Employ agile systems engineering

Automotive manufacturers and suppliers are moving from a strong hardware focus to a functional one, and many are changing their operating models to a systems-based development approach. This requires the introduction of a holistic systems-engineering approach combined with an agile organization and agile ways of working.

Adopting a systems-engineering approach

Systems engineering is about breaking large, complex projects down into smaller, more manageable pieces and orchestrating the interfaces between them. It provides standardized processes for the product development process.

A suitable reference system architecture is the key to successful systems engineering. Creating a logical and physical architecture that combines functional and physical elements typically starts with a functional system view based on system requirements. The goal is to design a modular product architecture to ensure that different teams can develop modules independently from each other in an agile way.
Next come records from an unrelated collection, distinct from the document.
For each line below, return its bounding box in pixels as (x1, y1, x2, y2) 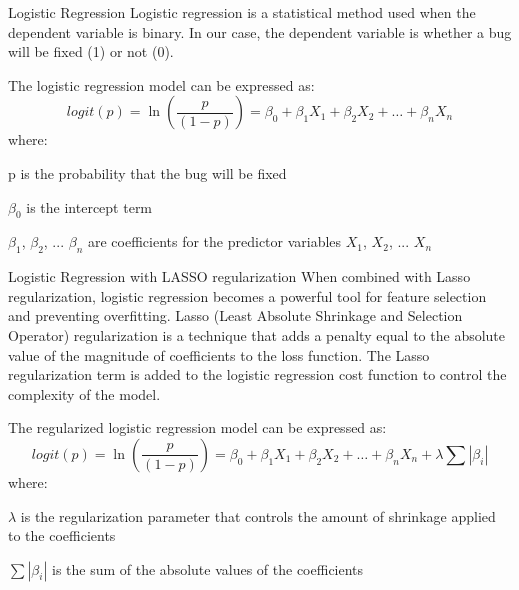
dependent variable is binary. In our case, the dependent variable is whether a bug (8, 21, 512, 42)
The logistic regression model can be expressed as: (8, 74, 315, 95)
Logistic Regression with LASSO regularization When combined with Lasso (8, 266, 471, 287)
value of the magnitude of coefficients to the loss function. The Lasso (8, 344, 430, 365)
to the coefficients (8, 525, 116, 546)
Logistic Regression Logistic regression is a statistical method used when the (8, 2, 476, 22)
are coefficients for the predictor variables (87, 231, 342, 252)
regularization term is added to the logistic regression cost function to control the (8, 364, 507, 385)
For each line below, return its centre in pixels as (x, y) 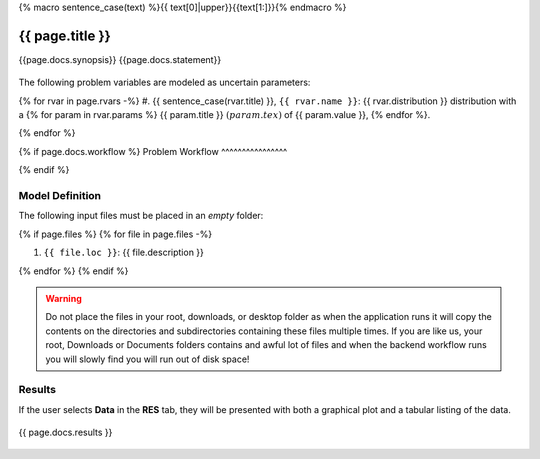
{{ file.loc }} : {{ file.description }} (124, 252)
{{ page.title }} (65, 35)
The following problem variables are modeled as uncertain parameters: (164, 82)
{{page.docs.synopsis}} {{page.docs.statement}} (120, 59)
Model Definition (60, 196)
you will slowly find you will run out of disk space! (147, 359)
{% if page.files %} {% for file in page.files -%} (115, 234)
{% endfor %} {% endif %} (73, 271)
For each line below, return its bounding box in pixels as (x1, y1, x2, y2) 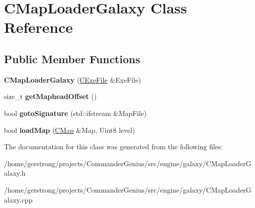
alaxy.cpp (4, 194, 33, 205)
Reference (4, 17, 73, 37)
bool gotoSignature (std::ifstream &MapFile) (4, 107, 147, 118)
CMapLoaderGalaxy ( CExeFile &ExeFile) (4, 74, 141, 85)
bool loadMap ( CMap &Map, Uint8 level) (4, 124, 135, 135)
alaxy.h (4, 168, 26, 178)
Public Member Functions (4, 51, 140, 66)
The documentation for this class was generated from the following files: (4, 141, 223, 152)
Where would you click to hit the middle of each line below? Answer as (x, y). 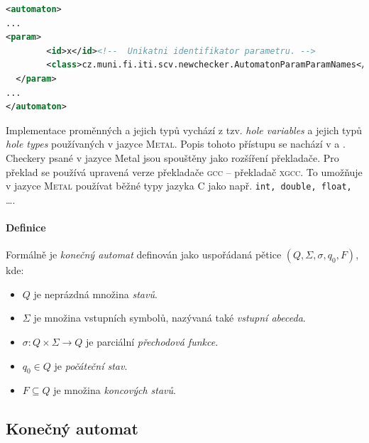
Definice (26, 227)
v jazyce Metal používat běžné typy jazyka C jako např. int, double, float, (179, 186)
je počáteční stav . (91, 365)
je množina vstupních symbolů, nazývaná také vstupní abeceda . (170, 318)
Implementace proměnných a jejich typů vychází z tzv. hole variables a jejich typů (184, 130)
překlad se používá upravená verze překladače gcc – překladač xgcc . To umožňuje (184, 171)
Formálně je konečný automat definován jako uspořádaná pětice (144, 255)
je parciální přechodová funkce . (152, 341)
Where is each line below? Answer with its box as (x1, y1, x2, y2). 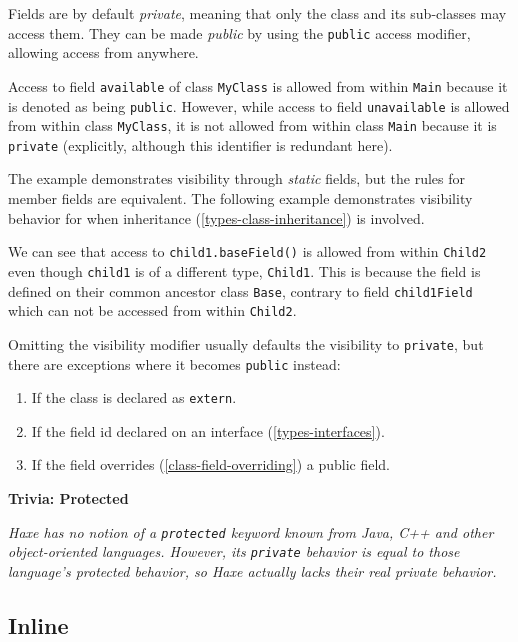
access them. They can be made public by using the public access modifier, (8, 22, 471, 43)
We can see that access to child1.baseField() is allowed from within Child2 (8, 241, 487, 262)
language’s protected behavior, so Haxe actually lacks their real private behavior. (8, 560, 497, 581)
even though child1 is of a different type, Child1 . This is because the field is (8, 260, 481, 281)
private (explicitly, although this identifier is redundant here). (8, 134, 393, 155)
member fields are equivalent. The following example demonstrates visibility (8, 188, 473, 209)
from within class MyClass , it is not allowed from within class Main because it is (8, 115, 497, 136)
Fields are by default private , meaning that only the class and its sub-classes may (8, 3, 507, 23)
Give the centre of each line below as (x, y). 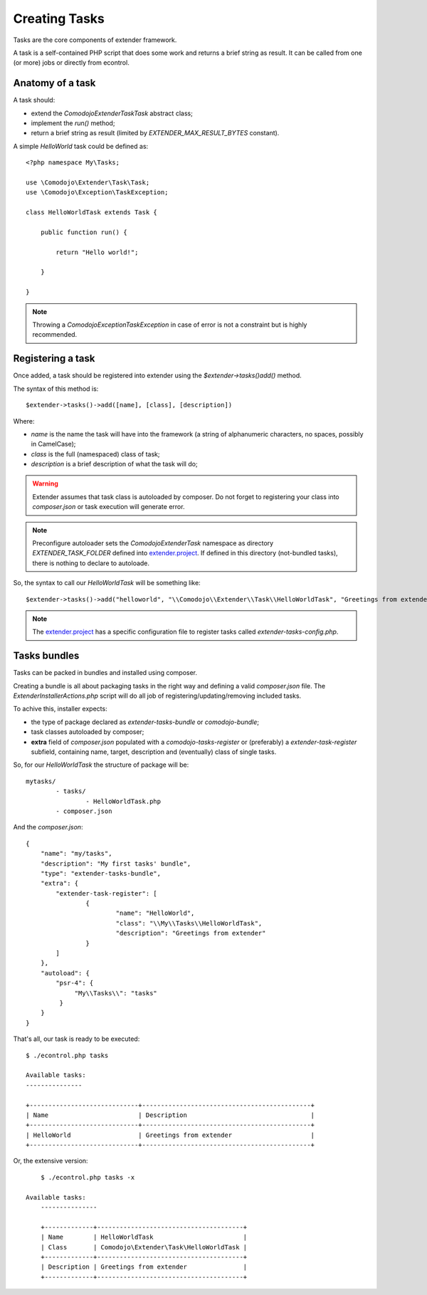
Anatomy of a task (54, 83)
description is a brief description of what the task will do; (115, 464)
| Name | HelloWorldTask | (144, 1237)
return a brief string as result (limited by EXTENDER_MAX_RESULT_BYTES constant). (155, 133)
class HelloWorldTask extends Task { (92, 213)
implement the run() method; (73, 123)
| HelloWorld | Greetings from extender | (170, 1135)
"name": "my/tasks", (76, 854)
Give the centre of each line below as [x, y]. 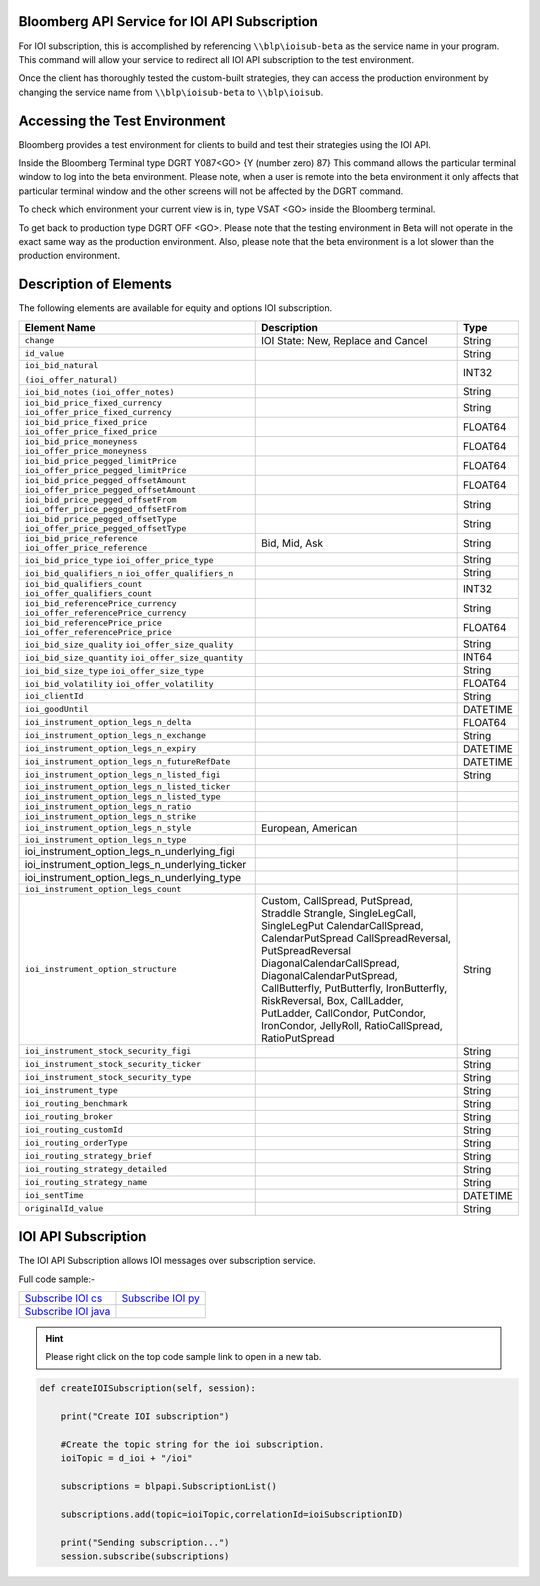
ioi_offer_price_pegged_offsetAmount [110, 489]
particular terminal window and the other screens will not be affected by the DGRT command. [211, 191]
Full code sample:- [56, 1279]
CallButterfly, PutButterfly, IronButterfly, [354, 988]
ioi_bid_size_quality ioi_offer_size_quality [129, 644]
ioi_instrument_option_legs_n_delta [108, 722]
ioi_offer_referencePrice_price [98, 631]
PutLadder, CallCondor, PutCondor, [344, 1013]
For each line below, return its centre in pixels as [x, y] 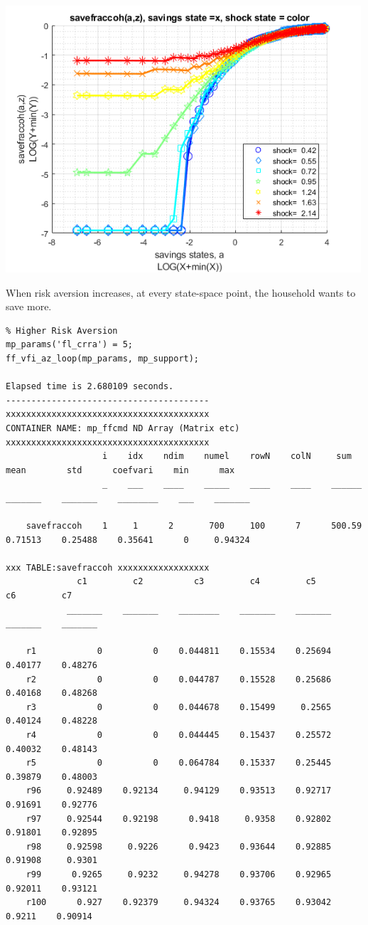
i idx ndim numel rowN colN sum [227, 456]
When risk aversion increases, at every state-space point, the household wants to [181, 292]
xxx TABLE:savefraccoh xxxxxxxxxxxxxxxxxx [108, 567]
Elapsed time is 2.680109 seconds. [90, 387]
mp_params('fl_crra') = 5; [69, 345]
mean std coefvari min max [120, 470]
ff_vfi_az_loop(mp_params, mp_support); [103, 358]
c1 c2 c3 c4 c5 [196, 582]
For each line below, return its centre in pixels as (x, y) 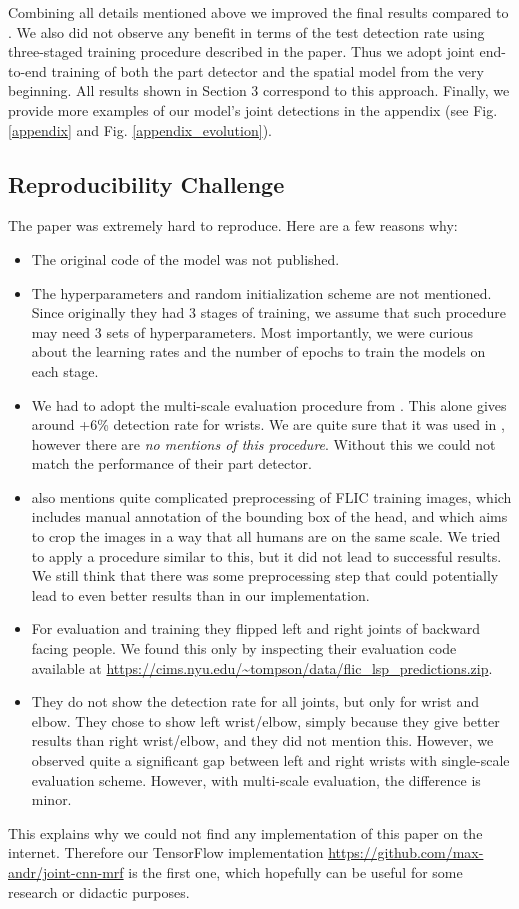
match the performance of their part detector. (171, 463)
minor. (51, 799)
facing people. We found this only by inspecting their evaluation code (244, 648)
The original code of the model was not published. (185, 258)
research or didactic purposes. (99, 891)
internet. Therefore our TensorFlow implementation (166, 852)
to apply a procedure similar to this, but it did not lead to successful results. (266, 555)
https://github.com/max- (406, 852)
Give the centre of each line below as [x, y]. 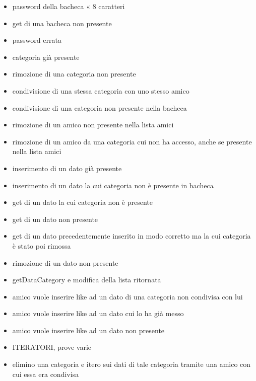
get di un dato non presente [55, 219]
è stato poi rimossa [42, 245]
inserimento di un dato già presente [67, 168]
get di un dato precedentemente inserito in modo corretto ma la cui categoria [132, 236]
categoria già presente [46, 57]
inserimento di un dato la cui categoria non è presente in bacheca [113, 185]
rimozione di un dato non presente [65, 262]
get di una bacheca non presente [62, 23]
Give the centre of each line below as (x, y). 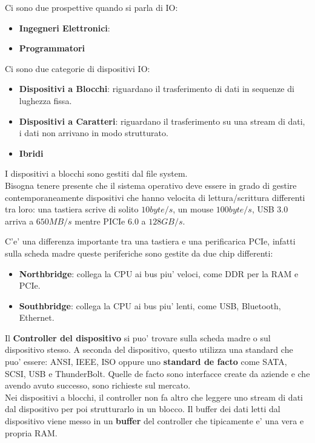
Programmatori (52, 48)
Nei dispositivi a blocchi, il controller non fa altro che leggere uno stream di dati (154, 397)
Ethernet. (37, 317)
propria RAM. (31, 432)
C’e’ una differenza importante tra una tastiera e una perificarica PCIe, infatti (150, 241)
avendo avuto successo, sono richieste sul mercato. (98, 385)
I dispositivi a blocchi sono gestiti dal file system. (96, 173)
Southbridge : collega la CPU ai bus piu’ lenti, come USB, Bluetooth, (150, 305)
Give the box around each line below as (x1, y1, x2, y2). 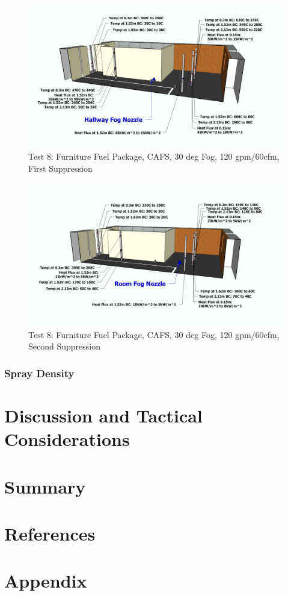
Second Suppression (28, 340, 100, 353)
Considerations (4, 427, 130, 451)
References (4, 521, 96, 545)
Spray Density (4, 365, 75, 380)
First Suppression (28, 162, 93, 174)
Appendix (4, 568, 87, 593)
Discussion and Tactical (4, 403, 203, 427)
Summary (4, 474, 86, 498)
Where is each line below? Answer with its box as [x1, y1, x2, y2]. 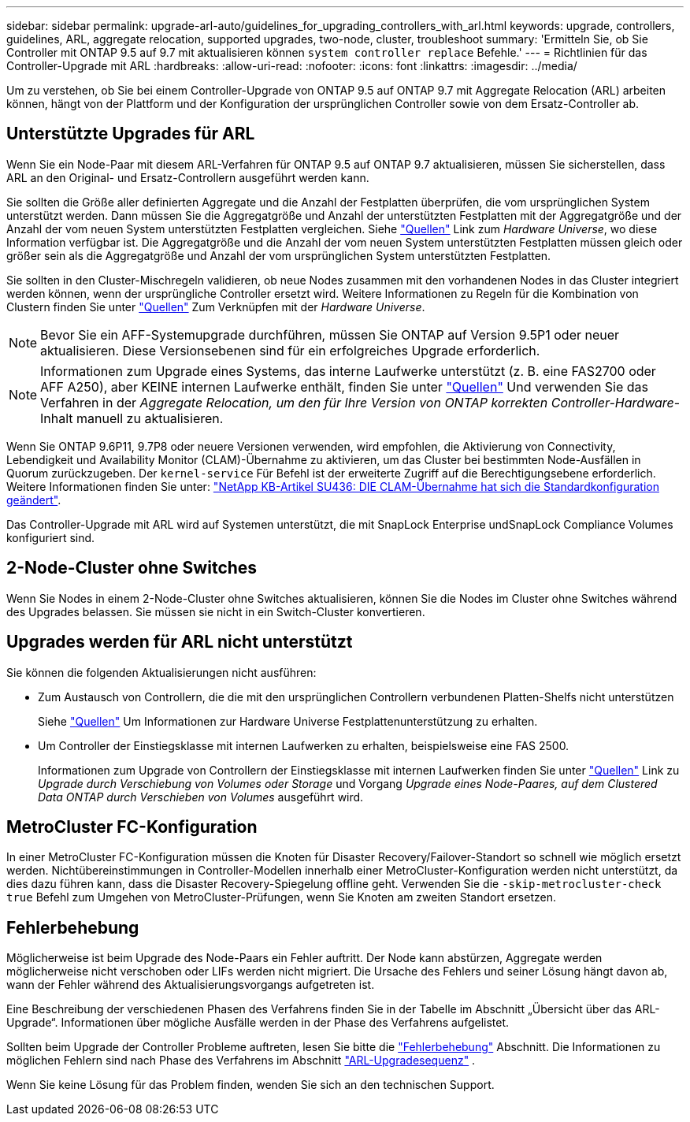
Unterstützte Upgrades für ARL [6, 124, 255, 144]
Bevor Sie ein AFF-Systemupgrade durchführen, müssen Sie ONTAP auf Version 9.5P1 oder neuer [40, 326, 620, 343]
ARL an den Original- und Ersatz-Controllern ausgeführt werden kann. [6, 170, 369, 184]
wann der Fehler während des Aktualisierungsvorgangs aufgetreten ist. [6, 978, 375, 992]
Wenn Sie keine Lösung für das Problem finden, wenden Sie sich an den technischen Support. [6, 1078, 495, 1092]
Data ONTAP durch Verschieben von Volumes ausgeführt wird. [38, 789, 364, 804]
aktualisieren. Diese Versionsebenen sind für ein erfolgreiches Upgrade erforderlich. [40, 342, 540, 359]
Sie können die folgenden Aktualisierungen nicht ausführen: [6, 665, 317, 679]
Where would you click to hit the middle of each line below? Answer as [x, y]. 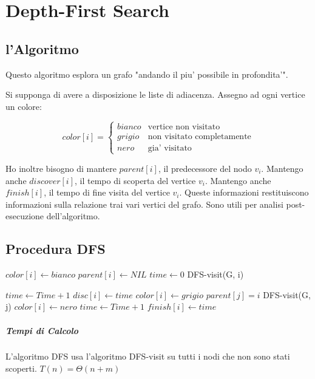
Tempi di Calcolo [42, 330]
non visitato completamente [199, 136]
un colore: [24, 106]
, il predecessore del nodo [205, 168]
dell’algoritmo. [73, 216]
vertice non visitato [184, 127]
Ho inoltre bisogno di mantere [61, 168]
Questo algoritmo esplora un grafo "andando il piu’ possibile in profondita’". [147, 74]
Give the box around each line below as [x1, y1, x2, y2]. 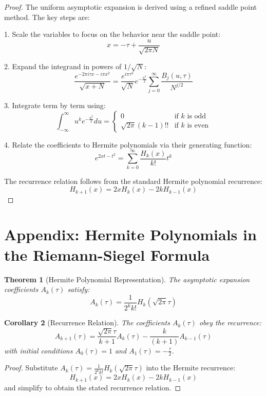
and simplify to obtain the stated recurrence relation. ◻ [4, 382, 181, 392]
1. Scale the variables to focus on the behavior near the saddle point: [4, 29, 221, 39]
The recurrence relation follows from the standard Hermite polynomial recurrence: [4, 175, 262, 186]
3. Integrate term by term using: [4, 100, 106, 111]
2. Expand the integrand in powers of [4, 61, 122, 72]
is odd [187, 113, 206, 120]
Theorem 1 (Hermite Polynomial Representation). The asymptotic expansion [4, 274, 250, 284]
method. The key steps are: [4, 11, 90, 22]
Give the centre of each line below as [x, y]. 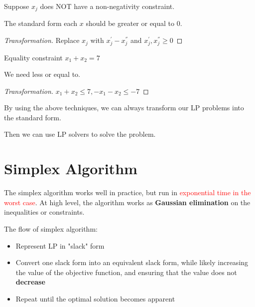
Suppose [17, 6]
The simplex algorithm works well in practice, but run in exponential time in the [127, 192]
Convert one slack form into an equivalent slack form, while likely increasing [132, 262]
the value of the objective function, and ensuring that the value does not [126, 272]
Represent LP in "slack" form [60, 245]
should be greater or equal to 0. [134, 23]
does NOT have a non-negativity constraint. [107, 6]
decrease [30, 282]
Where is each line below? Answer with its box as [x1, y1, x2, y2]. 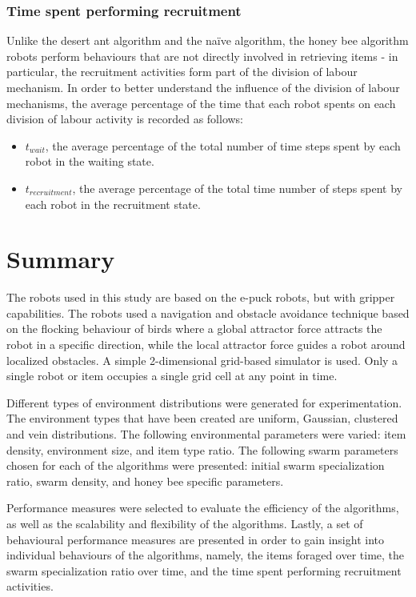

This approach requires a top-down definition of general requirements with a strong focus on customer expectations and experience. The team then structures and breaks down the requirements along the reference system architecture. This approach features strengthened end-to-end responsibilities through clearly defined system-engineering roles and aligns the organizational structure with the system architecture to integrate the functional, logical, and physical architectures. The collaboration between OEMs and suppliers requires well-defined interfaces, using the logical or physical system breakdown as the guiding structure. Typically, this results in higher-level, more integrated ways of working in the collaboration between suppliers and OEMs.

Creating an agile organization

Automotive manufacturers and suppliers often combine overarching, classic engineering methods with agile development. Modern, complex product development uses improved top-down planning in sync with a bottom-up agile planning and development approach. Companies can use waterfall practices to define the overall vehicle and domain architecture. This in turn will allow them to provide agile teams with high-level inputs and boundary conditions. Based on these inputs, agile teams can create detailed requirements before developing and testing the components.

Making an agile R&D organization work: Three keys for success

There are three keys to making agile product development work: structure, process, and people.

Structure. OEMs and suppliers create a network of cross-functional, empowered teams. The approach anchors the responsibilities for prioritization, architecture, road maps, and commonality on each system level, driven by strong decision making in the project organization. The delivery organization links closely to systems engineering, reflecting the system architecture featured along the different system levels. Likewise, the line organization reflects competencies and module ownership to optimally support the delivery organization and safeguard component and system communality. The structure of line organization must build on defined ways of working in things such as team structure, roles, and processes, and delivery teams should be stable across different projects.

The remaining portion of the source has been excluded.